Signed-off-by: Stefano Stabellini <stefano.stabellini@xilinx.com>
Reviewed-by: Bertrand Marquis <bertrand.marquis@arm.com>
Acked-by: Julien Grall <jgrall@amazon.com>
Acked-by: Roger Pau Monné <roger.pau@citrix.com>
---
Given the minimal/trivial changes I kept the acked/reviewed-by.

Changes in v2:
- use max_t/min_t instead of MAX/MIN in the Rule 5.3 example
- improve wording for the note of Rule 5.3
---
 docs/misra/rules.rst | 90 ++++++++++++++++++++++++++++++++++++++++++++
 1 file changed, 90 insertions(+)

diff --git a/docs/misra/rules.rst b/docs/misra/rules.rst
index 6ccff07765..c0bdc75987 100644
--- a/docs/misra/rules.rst
+++ b/docs/misra/rules.rst
@@ -89,6 +89,29 @@ existing codebase are work-in-progress.
        (xen/include/public/) are allowed to retain longer identifiers
        for backward compatibility.
 
+   * - `Rule 5.2 <https://gitlab.com/MISRA/MISRA-C/MISRA-C-2012/Example-Suite/-/blob/master/R_05_02.c>`_
+     - Required
+     - Identifiers declared in the same scope and name space shall be
+       distinct
+     - The Xen characters limit for identifiers is 40. Public headers
+       (xen/include/public/) are allowed to retain longer identifiers
+       for backward compatibility.
+
+   * - `Rule 5.3 <https://gitlab.com/MISRA/MISRA-C/MISRA-C-2012/Example-Suite/-/blob/master/R_05_03.c>`_
+     - Required
+     - An identifier declared in an inner scope shall not hide an
+       identifier declared in an outer scope
+     - Using macros as macro parameters at invocation time is allowed
+       even if both macros use identically named local variables, e.g.

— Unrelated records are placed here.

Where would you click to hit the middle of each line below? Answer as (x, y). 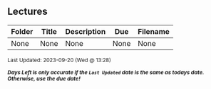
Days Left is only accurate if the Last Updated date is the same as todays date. (106, 72)
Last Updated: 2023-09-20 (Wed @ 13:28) (60, 60)
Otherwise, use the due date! (44, 78)
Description (86, 31)
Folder (22, 31)
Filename (154, 31)
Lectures (27, 12)

+       max_t(var0, min_t(var1, var2))
+
+   * - `Rule 5.4 <https://gitlab.com/MISRA/MISRA-C/MISRA-C-2012/Example-Suite/-/blob/master/R_05_04.c>`_
+     - Required
+     - Macro identifiers shall be distinct
+     - The Xen characters limit for macro identifiers is 40. Public
+       headers (xen/include/public/) are allowed to retain longer
+       identifiers for backward compatibility.
+
    * - `Rule 6.2 <https://gitlab.com/MISRA/MISRA-C/MISRA-C-2012/Example-Suite/-/blob/master/R_06_02.c>`_
      - Required
      - Single-bit named bit fields shall not be of a signed type
@@ -123,8 +146,75 @@ existing codebase are work-in-progress.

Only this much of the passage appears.